Basically, this is the kind of game that will result in changes over the next month.

Danks sucked: With Erik Johnson doing all he can in Charlotte to claim a rotation spot, Danks should be out of chances (unless they want to give Carlos Rodon a breather). He gave up nine runs (five earned) on nine hits (including three homers) over 5⅓ innings. He gave up two separate five-run innings, and the second one -- which featured a monster Kennys Vargas three-run homer -- showed him the door in the sixth.

A couple things that might spare him a worse fate? Scott Carroll and Junior Guerra wasn't much better, and also ...

The defense sucked: Alexei Ramirez helped open the floodgates to the first five-run inning. After Joe Mauer tied the game at 2 with a solo shot and Torii Hunter walked, Danks appeared to get back on track by getting a routine grounder to short off the bat off Trevor Plouffe. Ramirez went down to one knee to start a potential 6-4-3 double play, but his flip to second sailed high and wide into right field.

Ramirez then helped Melky Cabrera get charged with an error immediately afterward. With runners on the corners and nobody out, Cabrera caught Eddie Rosario's medium-range fly. Hunter decided not to test Cabrera's strong arm after a fake, and Cabrera tried to catch Hunter off third with his throw. It was on target -- very much on target, as Ramirez proved by letting the ball nail Hunter in the chest because Ramirez inexplicably spun out of the way. Hunter was in too much pain to score, but Cabrera got an error because Plouffe took second.

(That said, I kinda laughed. Hunter delivered a forearm to Carlos Sanchez's midsection after popping up to advance on the error and smiled his way into third base. Also, Jamie Burke.)

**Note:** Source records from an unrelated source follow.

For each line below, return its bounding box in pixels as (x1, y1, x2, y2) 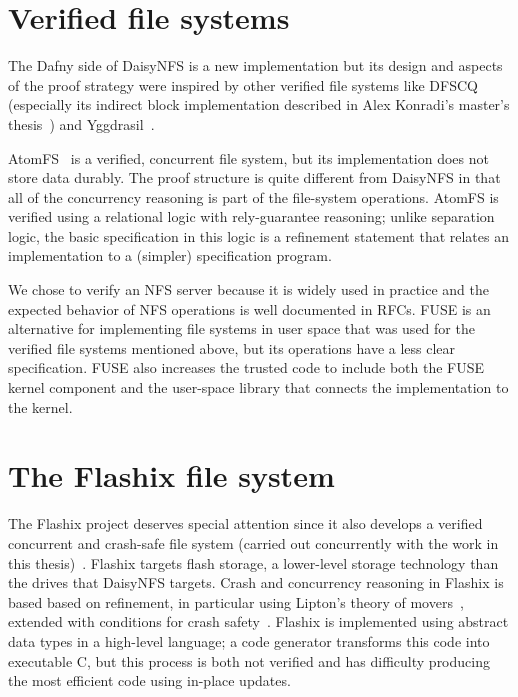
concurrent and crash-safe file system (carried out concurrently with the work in (8, 532, 499, 553)
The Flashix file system (8, 455, 335, 496)
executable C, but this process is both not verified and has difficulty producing (8, 650, 490, 671)
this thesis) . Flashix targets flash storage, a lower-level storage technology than (8, 552, 499, 573)
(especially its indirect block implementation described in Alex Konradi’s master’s (8, 94, 510, 115)
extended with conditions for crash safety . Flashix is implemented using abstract (8, 611, 509, 632)
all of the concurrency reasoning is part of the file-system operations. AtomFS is (8, 186, 499, 207)
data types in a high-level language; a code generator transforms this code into (8, 630, 490, 651)
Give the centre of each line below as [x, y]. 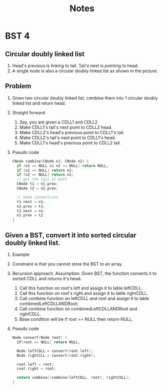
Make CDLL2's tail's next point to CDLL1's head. [68, 138]
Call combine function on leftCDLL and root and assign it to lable [84, 298]
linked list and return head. [39, 103]
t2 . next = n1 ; [31, 211]
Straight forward [29, 112]
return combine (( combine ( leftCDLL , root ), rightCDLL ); [74, 378]
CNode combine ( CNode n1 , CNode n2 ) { [51, 161]
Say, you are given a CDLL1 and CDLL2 [58, 122]
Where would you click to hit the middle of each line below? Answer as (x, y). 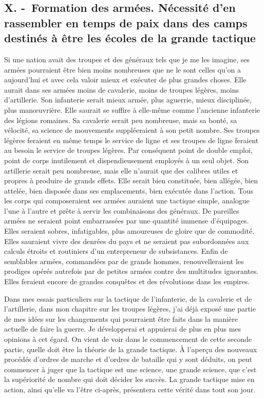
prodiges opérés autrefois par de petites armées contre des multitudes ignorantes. (131, 271)
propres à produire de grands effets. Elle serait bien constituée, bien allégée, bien (131, 180)
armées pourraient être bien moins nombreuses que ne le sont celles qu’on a (123, 69)
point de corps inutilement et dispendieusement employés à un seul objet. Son (127, 160)
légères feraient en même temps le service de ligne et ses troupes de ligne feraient (131, 140)
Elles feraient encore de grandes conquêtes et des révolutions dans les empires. (127, 281)
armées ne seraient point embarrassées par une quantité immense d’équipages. (127, 221)
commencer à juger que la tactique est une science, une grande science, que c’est (130, 369)
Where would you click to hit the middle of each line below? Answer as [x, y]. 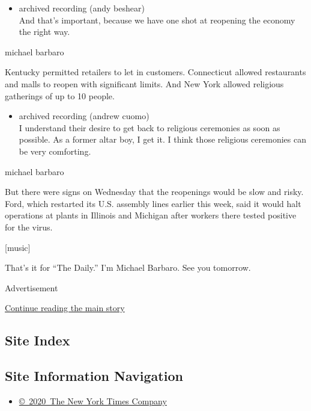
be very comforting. [55, 151]
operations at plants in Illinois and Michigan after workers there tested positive [151, 215]
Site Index [38, 340]
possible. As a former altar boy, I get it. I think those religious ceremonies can [162, 139]
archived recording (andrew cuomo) [84, 116]
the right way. [44, 32]
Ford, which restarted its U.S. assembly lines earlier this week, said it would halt [153, 203]
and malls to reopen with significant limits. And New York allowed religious [144, 83]
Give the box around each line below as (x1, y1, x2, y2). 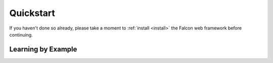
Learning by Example (9, 45, 77, 53)
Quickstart (9, 7, 56, 18)
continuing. (9, 31, 33, 37)
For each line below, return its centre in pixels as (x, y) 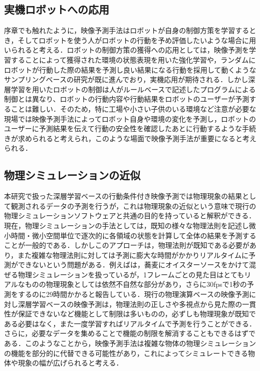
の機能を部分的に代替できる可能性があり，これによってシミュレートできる (126, 353)
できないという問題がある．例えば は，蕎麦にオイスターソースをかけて (133, 265)
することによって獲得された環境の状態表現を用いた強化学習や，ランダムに (133, 59)
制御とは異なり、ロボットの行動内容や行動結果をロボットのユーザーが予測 (127, 99)
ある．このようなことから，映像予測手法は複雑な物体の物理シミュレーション (130, 343)
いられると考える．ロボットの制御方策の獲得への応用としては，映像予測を (126, 50)
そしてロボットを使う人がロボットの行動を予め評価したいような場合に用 (137, 40)
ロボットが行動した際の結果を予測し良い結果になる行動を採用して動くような (130, 69)
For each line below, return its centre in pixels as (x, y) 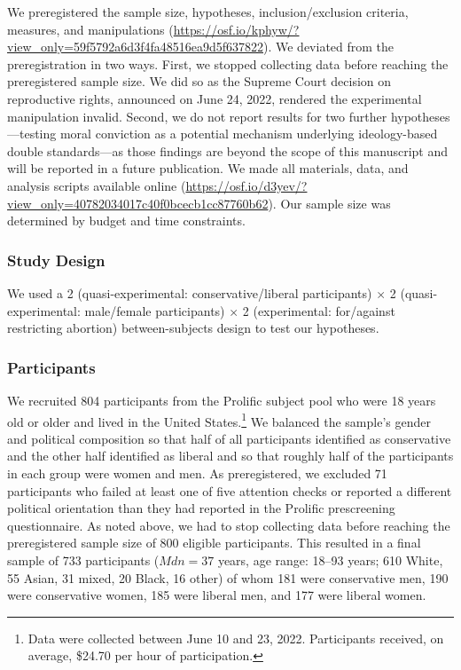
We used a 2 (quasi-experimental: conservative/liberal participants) (190, 292)
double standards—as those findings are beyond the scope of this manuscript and (227, 150)
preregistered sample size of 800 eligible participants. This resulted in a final (214, 543)
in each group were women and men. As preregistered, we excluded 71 (197, 473)
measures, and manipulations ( (90, 29)
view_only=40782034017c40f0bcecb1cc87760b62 (138, 203)
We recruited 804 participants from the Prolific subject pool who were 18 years (222, 400)
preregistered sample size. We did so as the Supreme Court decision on (199, 81)
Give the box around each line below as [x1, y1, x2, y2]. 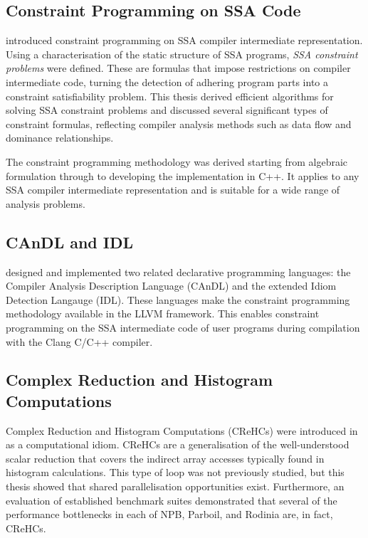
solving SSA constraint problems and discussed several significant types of [6, 102, 328, 117]
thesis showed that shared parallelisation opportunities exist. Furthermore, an [6, 479, 345, 494]
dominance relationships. [6, 130, 114, 145]
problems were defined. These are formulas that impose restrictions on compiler [6, 60, 351, 75]
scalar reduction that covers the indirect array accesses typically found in [6, 450, 325, 465]
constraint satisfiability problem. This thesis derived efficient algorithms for [6, 88, 334, 103]
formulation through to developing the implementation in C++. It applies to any [6, 168, 359, 183]
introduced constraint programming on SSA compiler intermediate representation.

A sac fly made it a 3-2 game with two outs, but an RBI single by Kennys Vargas and a two-run second-deck shot by Eduardo Nunez tacked on three more unearned runs to put the game out of reach.

Carroll tacked on a third errror in the sixth inning by weakly tossing a 1-3 attempt into foul territory down the right field line.

The offense sucked: It started encouragingly enough, with Adam LaRoche delivering a two-out single with the bases loaded in the third inning to give the Sox a 2-1 lead off minor nemesis Tommy Milone. Then Melky Cabrera was thrown out at home by Byron Buxton on Ramirez's subsequent single, and it was all downhill from there.

Gordon Beckham was caught easily trying to sneak into second on a bloop single in the fourth inning, and Geovany Soto was caught in a rundown between second and third to ed it.

In classic 2015 White Sox fashion, the Sox only scored two out of their 16 baserunners (11 hits, four walks, one HBP). They went 2-for-7 with runners in scoring position, but Cabrera's inability to score from second made one of those hits fruitless. The Sox also managed just two extra-base hits (both doubles), while the Twins doubled that total in homers alone. Throw in a couple double plays, and that about completes the set.

The Twins scored five runs in two separate innings tonight. The White Sox haven't scored five runs in one day for 10 straight games.